§ **WHAT YOU HAVE TO DO**:
Give the count of lines in the entries that include "using", and write nothing besides it.
═════ STUDY MATERIAL ═════
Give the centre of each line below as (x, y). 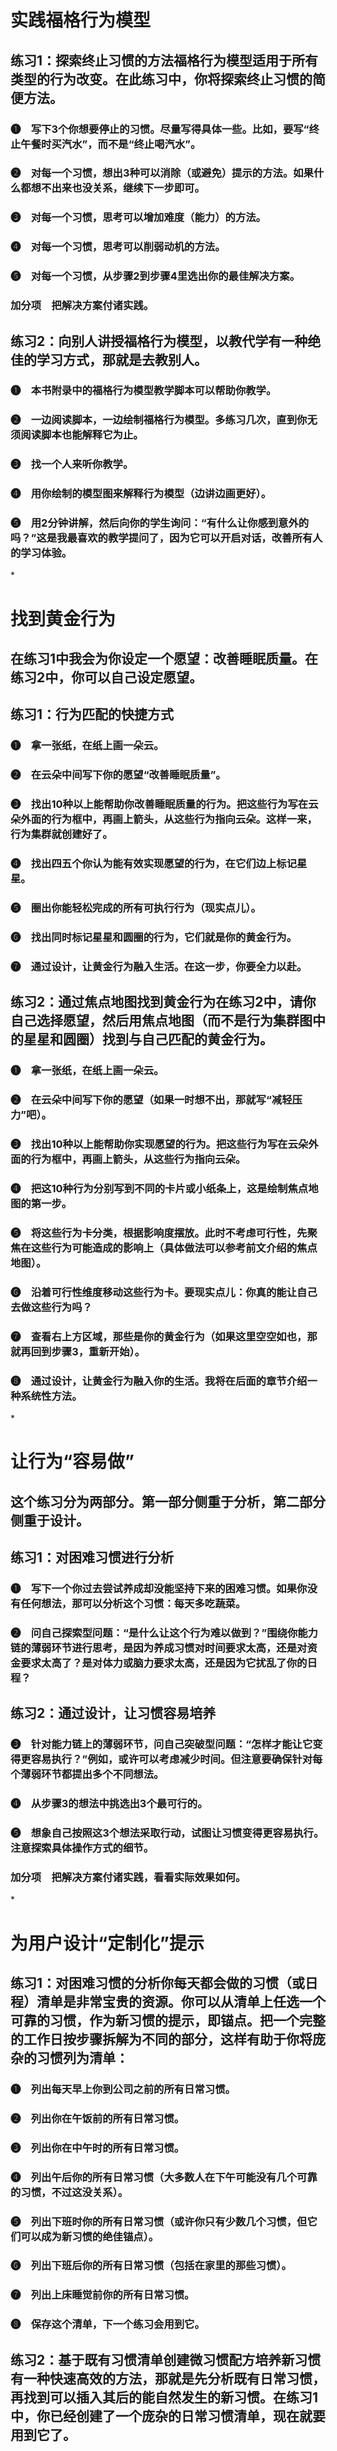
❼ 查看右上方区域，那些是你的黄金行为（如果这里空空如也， (159, 1336)
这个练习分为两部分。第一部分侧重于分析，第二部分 (168, 1501)
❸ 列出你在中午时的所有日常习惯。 (97, 2148)
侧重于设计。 (50, 1520)
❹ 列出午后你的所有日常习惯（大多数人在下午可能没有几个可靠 (164, 2177)
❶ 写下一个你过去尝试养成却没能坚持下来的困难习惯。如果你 (159, 1588)
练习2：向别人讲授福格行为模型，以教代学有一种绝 (166, 341)
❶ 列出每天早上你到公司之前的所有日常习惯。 (123, 2089)
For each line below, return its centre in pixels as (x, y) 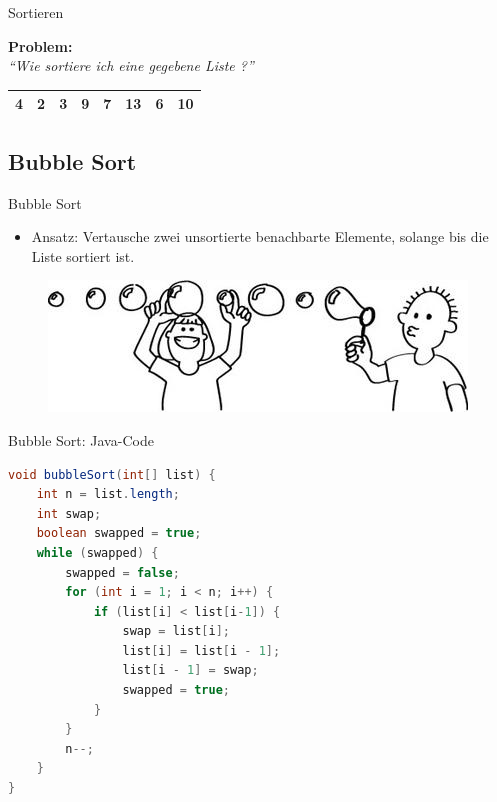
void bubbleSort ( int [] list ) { (112, 474)
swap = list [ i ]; (176, 631)
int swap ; (69, 513)
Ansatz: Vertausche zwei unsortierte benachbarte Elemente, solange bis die (260, 236)
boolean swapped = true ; (119, 533)
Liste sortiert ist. (83, 255)
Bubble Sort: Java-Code (81, 439)
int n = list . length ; (108, 494)
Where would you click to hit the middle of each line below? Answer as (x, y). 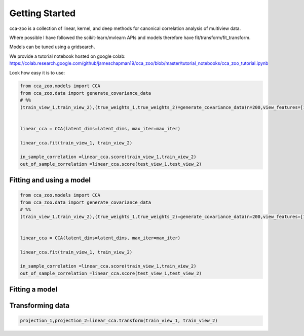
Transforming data (40, 306)
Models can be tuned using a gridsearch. (52, 47)
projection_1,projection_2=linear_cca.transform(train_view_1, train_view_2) (119, 321)
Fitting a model (33, 290)
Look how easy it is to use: (37, 72)
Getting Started (43, 13)
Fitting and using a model (50, 180)
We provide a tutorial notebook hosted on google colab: (68, 56)
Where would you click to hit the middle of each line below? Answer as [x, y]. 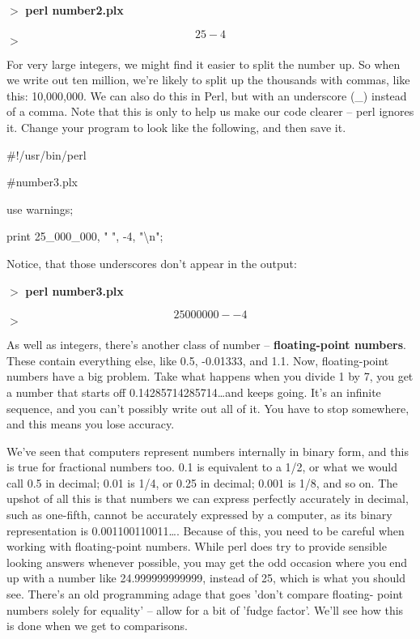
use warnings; [40, 209]
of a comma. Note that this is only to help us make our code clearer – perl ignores [210, 111]
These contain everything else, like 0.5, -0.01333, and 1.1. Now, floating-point [198, 360]
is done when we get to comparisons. [97, 626]
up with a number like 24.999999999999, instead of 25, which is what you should [206, 578]
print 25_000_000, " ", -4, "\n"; [85, 236]
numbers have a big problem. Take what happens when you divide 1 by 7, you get [210, 376]
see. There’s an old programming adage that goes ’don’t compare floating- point [205, 594]
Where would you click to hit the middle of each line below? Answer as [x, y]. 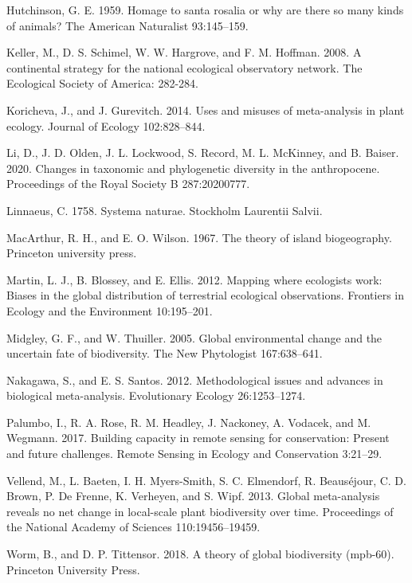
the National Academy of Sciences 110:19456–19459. [133, 527]
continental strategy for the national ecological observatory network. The [184, 67]
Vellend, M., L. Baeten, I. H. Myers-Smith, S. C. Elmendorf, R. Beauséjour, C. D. [206, 480]
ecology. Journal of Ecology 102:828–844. [106, 125]
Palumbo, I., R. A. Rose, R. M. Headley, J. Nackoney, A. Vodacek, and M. [189, 422]
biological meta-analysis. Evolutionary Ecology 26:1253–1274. [156, 395]
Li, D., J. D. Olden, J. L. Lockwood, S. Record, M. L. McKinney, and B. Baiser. [203, 153]
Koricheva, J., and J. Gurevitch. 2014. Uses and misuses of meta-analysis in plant [206, 110]
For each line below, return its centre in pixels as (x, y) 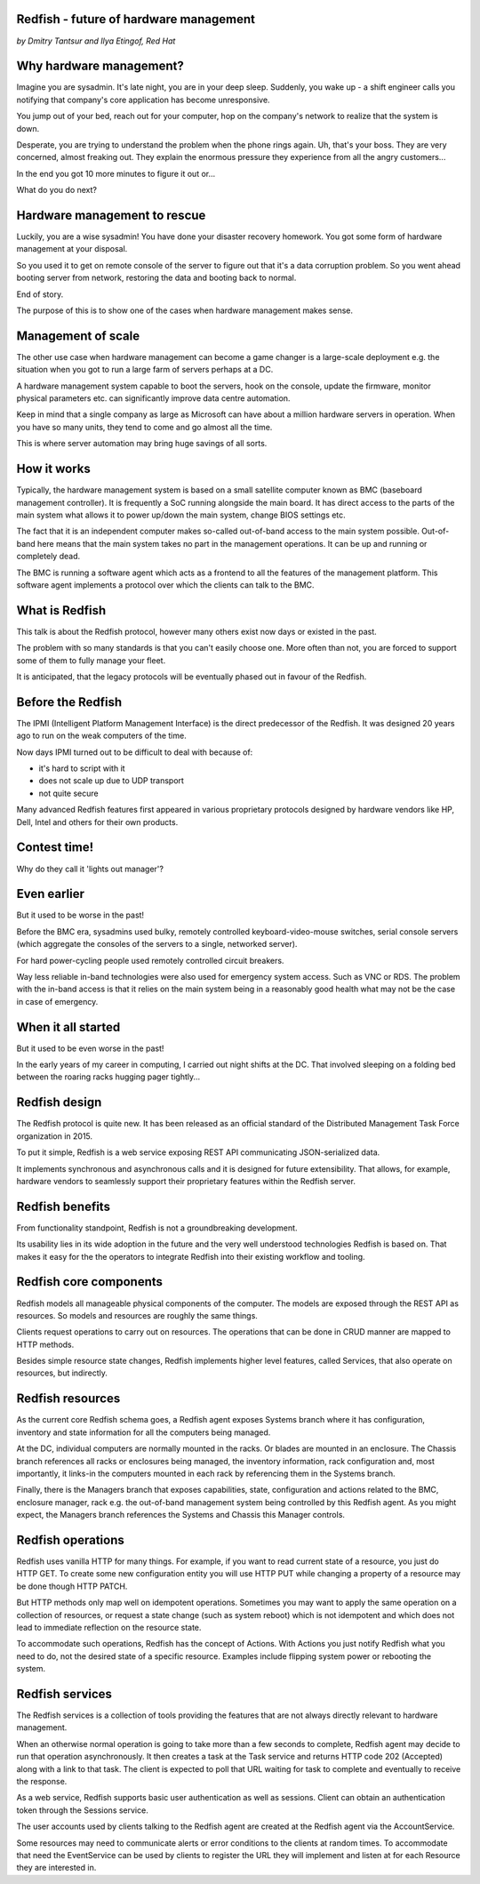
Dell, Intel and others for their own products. (97, 822)
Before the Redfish (69, 702)
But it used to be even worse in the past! (90, 1048)
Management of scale (78, 336)
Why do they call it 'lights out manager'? (90, 869)
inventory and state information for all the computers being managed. (144, 1432)
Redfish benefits (64, 1206)
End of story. (40, 294)
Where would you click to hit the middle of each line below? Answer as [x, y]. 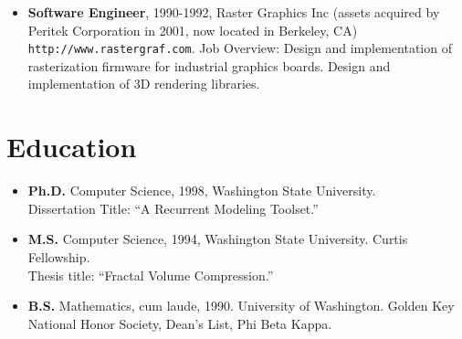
═════
§ **EXERCISE SOLUTION**:
2